-- Data follows --

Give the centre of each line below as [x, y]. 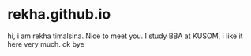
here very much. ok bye [46, 44]
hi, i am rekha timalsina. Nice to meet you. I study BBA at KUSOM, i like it [125, 36]
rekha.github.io [59, 14]
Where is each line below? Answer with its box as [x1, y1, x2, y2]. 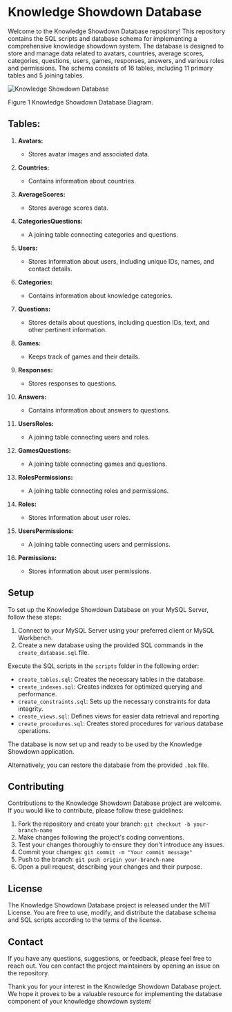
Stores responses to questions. [28, 379, 117, 388]
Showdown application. [8, 747, 75, 755]
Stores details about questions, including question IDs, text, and [28, 318, 210, 326]
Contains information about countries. [28, 177, 137, 185]
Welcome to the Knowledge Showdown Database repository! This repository [8, 27, 226, 35]
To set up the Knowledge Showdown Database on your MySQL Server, [8, 605, 209, 613]
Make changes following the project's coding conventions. [17, 833, 185, 842]
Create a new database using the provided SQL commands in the [17, 641, 204, 649]
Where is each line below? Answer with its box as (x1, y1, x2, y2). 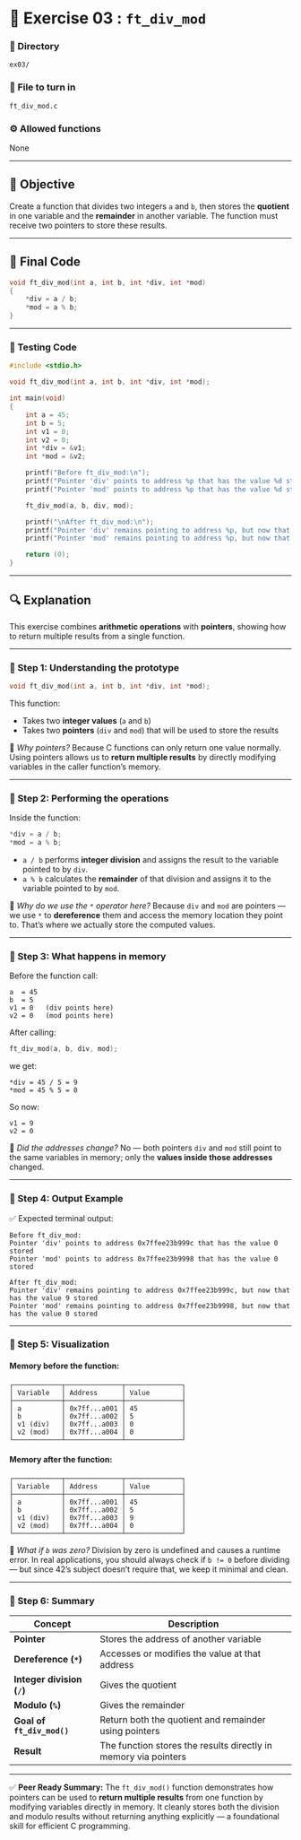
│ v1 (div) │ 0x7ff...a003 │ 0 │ (9, 1419, 186, 1428)
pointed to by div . (21, 864, 88, 875)
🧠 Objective (9, 177, 75, 192)
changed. (9, 1161, 45, 1173)
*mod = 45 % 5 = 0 (9, 1086, 78, 1095)
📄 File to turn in (9, 81, 76, 93)
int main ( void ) (9, 394, 66, 403)
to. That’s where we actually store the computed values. (9, 919, 216, 931)
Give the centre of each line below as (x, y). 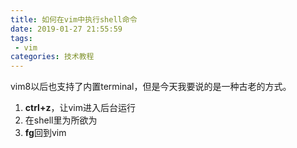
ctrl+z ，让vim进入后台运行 (80, 108)
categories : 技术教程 (52, 57)
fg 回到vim (45, 133)
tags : (21, 38)
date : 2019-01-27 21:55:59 (66, 29)
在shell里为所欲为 (61, 120)
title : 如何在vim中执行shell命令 (74, 19)
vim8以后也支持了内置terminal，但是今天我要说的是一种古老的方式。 (151, 87)
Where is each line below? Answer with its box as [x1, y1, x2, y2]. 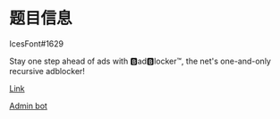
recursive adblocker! [9, 65, 85, 76]
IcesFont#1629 [9, 38, 64, 49]
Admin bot [9, 100, 47, 111]
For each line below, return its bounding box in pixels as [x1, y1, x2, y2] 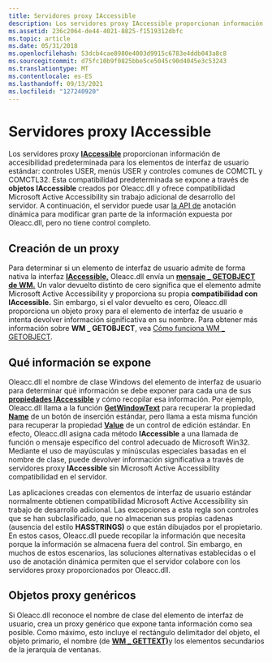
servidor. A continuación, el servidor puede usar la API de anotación [8, 200, 236, 211]
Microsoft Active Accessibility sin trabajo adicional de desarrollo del [8, 192, 235, 202]
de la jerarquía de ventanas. [8, 644, 101, 654]
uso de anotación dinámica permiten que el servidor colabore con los [8, 557, 241, 566]
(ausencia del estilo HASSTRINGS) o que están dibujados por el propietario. [8, 522, 262, 531]
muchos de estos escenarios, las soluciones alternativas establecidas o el [8, 548, 256, 557]
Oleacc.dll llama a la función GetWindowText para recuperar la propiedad [8, 402, 256, 412]
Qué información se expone [8, 355, 152, 369]
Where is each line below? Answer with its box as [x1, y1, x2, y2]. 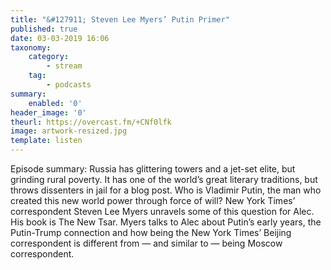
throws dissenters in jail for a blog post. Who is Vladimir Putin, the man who [10, 184, 322, 196]
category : [28, 52, 70, 62]
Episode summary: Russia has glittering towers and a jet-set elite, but [10, 163, 296, 175]
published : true [10, 24, 78, 34]
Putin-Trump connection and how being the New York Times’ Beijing [10, 227, 292, 238]
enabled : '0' [28, 98, 83, 108]
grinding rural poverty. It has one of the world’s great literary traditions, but [10, 174, 318, 185]
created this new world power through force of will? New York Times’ [10, 195, 296, 206]
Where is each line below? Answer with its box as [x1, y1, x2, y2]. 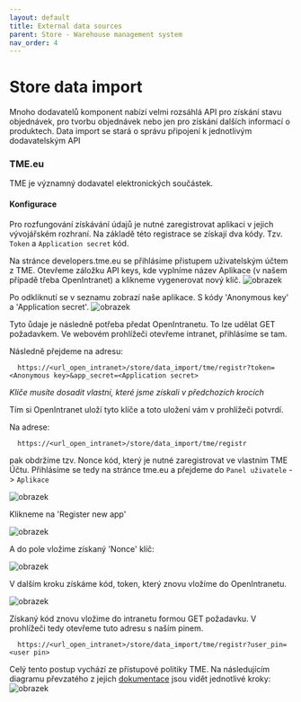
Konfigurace [9, 199, 58, 209]
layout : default [9, 13, 70, 22]
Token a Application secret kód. [9, 237, 129, 248]
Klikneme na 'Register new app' [9, 509, 127, 520]
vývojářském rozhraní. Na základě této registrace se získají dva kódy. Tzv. [9, 228, 283, 239]
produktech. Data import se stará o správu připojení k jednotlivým [9, 126, 252, 137]
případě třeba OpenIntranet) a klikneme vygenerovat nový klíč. [9, 274, 241, 285]
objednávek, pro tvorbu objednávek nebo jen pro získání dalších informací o [9, 116, 290, 127]
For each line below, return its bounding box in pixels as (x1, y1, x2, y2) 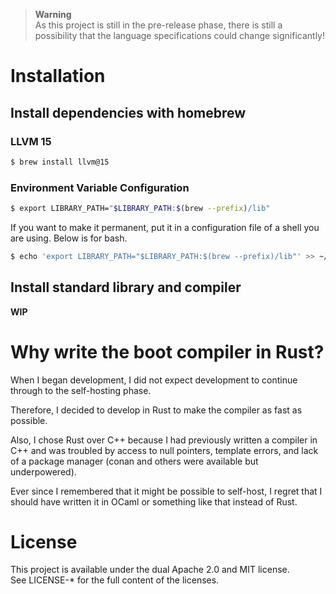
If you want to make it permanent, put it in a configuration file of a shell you (10, 221, 320, 233)
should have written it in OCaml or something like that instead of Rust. (10, 495, 298, 508)
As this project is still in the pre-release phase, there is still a (34, 19, 283, 31)
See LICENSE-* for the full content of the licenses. (10, 574, 220, 586)
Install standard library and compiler (10, 279, 242, 296)
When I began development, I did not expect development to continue (10, 374, 298, 386)
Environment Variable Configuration (10, 180, 190, 194)
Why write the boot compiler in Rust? (10, 340, 325, 363)
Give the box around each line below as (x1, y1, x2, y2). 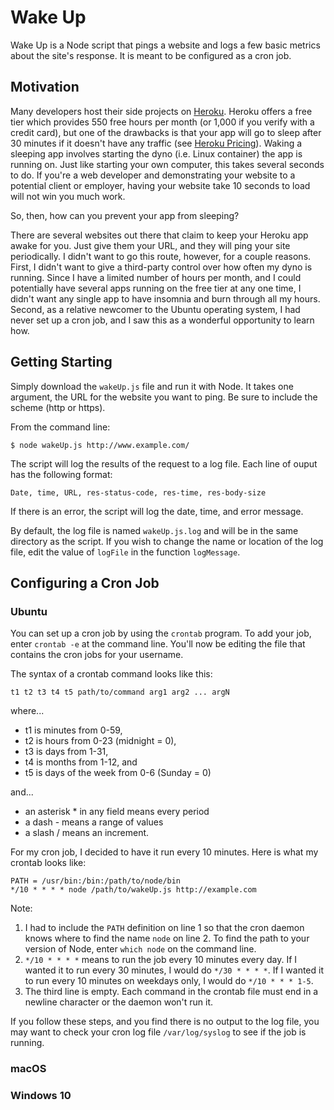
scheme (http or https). (10, 401, 106, 413)
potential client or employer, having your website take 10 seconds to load (10, 179, 311, 191)
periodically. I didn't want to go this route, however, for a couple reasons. (10, 250, 312, 262)
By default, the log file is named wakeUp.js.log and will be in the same (10, 524, 299, 536)
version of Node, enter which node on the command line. (24, 943, 257, 955)
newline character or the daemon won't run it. (24, 996, 214, 1008)
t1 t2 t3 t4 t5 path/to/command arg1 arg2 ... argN (10, 687, 230, 698)
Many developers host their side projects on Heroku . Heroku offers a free (10, 105, 313, 117)
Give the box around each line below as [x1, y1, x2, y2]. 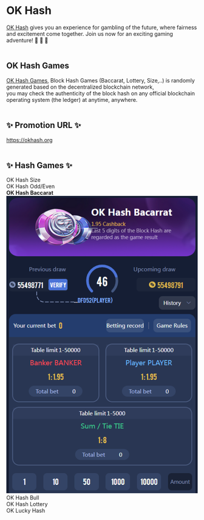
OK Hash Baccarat [6, 189, 53, 197]
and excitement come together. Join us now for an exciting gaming [6, 30, 173, 37]
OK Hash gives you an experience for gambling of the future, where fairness [6, 24, 197, 31]
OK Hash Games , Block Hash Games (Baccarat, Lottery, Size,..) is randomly [6, 76, 195, 84]
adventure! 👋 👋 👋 [6, 36, 49, 44]
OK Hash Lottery [6, 500, 48, 507]
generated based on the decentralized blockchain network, [6, 83, 154, 90]
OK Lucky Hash [6, 507, 46, 514]
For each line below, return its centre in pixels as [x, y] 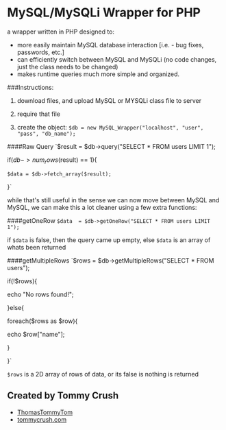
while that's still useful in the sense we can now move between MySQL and [113, 200]
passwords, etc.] [41, 52]
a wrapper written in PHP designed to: [61, 32]
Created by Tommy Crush [63, 396]
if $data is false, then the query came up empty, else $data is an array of [109, 240]
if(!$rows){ [22, 281]
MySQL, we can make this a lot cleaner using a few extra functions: [102, 207]
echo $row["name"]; [36, 334]
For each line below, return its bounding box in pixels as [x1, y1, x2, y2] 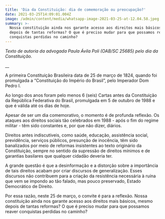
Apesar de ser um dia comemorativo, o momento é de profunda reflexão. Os [5, 112, 160, 118]
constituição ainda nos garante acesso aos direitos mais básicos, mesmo [5, 198, 153, 204]
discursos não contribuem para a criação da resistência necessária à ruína [5, 173, 156, 179]
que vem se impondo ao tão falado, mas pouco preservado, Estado [5, 178, 141, 184]
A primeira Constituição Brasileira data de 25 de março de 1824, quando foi [5, 72, 157, 78]
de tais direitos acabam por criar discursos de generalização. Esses [5, 167, 142, 173]
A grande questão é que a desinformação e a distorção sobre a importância [5, 163, 159, 168]
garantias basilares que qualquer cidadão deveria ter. [5, 153, 113, 159]
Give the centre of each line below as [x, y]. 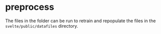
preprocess [30, 7]
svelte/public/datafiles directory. [42, 26]
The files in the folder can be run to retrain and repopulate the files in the [80, 21]
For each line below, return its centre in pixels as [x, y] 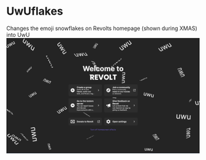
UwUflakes [35, 11]
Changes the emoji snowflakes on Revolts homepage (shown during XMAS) [102, 28]
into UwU [18, 34]
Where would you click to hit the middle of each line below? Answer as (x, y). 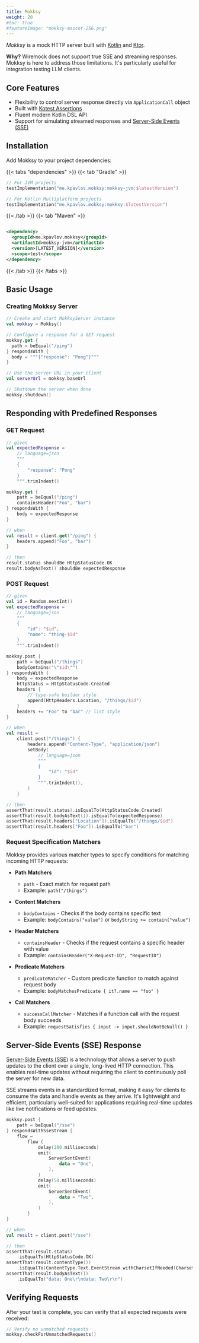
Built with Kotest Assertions (48, 109)
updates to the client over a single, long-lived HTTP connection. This (90, 1066)
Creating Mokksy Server (42, 306)
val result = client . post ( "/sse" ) (49, 1235)
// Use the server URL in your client (54, 373)
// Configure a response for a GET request (61, 335)
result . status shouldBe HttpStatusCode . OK (59, 563)
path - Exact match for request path (67, 884)
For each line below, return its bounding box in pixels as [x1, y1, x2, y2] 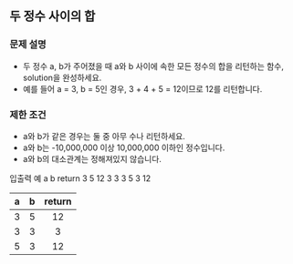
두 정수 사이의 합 [9, 8, 96, 25]
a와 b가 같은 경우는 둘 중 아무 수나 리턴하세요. [22, 130, 185, 141]
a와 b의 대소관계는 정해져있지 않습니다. [22, 153, 162, 164]
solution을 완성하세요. [22, 72, 102, 83]
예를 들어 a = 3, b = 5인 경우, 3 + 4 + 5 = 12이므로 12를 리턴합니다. [22, 83, 263, 94]
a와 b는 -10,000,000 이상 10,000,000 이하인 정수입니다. [22, 142, 225, 153]
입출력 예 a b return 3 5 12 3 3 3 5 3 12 [9, 172, 152, 184]
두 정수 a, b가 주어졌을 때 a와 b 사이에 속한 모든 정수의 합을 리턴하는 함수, [22, 60, 285, 71]
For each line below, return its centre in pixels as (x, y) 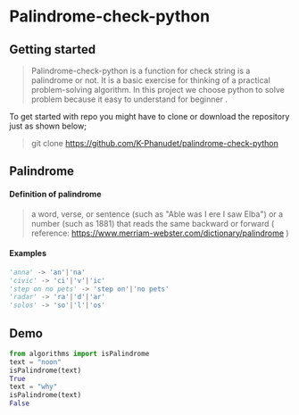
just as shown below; (48, 126)
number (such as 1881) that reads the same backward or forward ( (153, 223)
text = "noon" (36, 362)
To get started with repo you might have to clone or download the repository (149, 116)
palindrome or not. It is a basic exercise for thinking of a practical (150, 80)
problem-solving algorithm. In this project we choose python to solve (158, 90)
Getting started (53, 50)
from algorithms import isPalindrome (79, 353)
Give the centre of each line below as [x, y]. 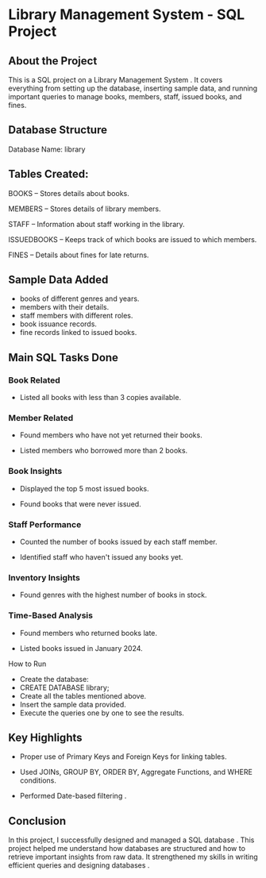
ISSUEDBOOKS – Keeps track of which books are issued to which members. [133, 239]
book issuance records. [58, 324]
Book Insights [35, 472]
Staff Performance [45, 524]
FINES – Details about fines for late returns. [79, 255]
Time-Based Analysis [51, 615]
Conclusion [37, 820]
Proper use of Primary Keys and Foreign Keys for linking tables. [123, 757]
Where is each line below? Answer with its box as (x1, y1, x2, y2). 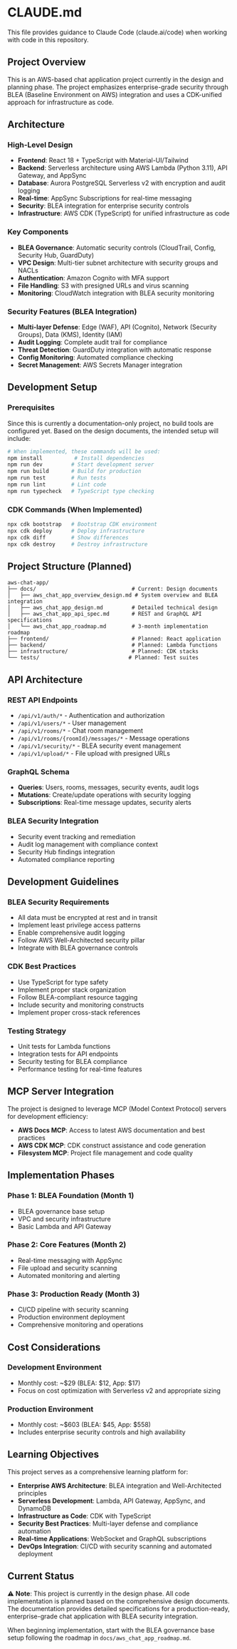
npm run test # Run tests (7, 475, 107, 482)
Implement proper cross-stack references (17, 1008, 141, 1017)
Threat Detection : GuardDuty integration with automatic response (17, 345, 212, 354)
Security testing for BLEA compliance (17, 1057, 128, 1066)
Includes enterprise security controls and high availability (17, 1428, 186, 1436)
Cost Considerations (7, 1341, 101, 1353)
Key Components (7, 227, 69, 237)
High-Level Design (7, 140, 73, 150)
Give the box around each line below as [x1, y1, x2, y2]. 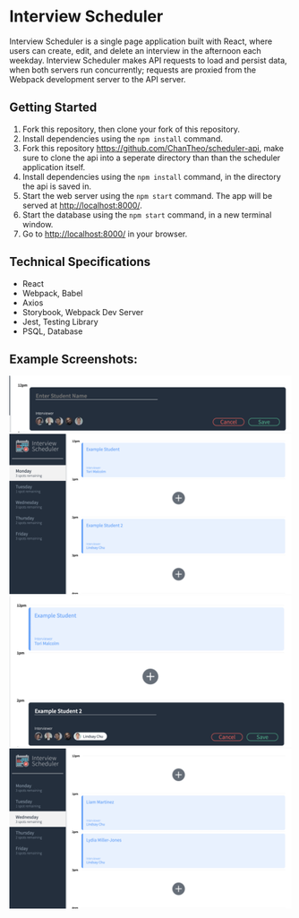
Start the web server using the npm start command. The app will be [21, 190, 273, 201]
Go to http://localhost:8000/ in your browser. [21, 228, 188, 239]
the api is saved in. [21, 181, 92, 192]
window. [21, 219, 54, 229]
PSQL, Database [21, 325, 83, 337]
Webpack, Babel [21, 287, 83, 298]
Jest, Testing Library [21, 316, 98, 327]
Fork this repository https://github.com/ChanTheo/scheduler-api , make [21, 142, 285, 153]
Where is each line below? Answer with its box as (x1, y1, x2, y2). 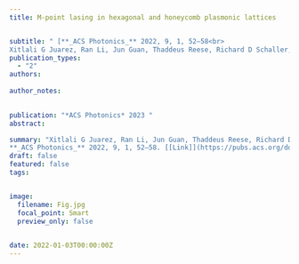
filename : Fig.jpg (17, 200, 86, 209)
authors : (9, 70, 42, 79)
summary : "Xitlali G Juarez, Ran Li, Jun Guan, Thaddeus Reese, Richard (9, 135, 285, 144)
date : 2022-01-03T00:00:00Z (9, 241, 114, 250)
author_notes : (9, 86, 62, 95)
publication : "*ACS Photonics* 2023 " (9, 110, 153, 120)
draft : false (9, 152, 58, 161)
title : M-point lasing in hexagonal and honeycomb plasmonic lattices (9, 12, 277, 22)

-- Data concluded --

# [Exercise]
Give the count, and only the count, of lines in these records that hold the string "direitos".

# [The completed task]
2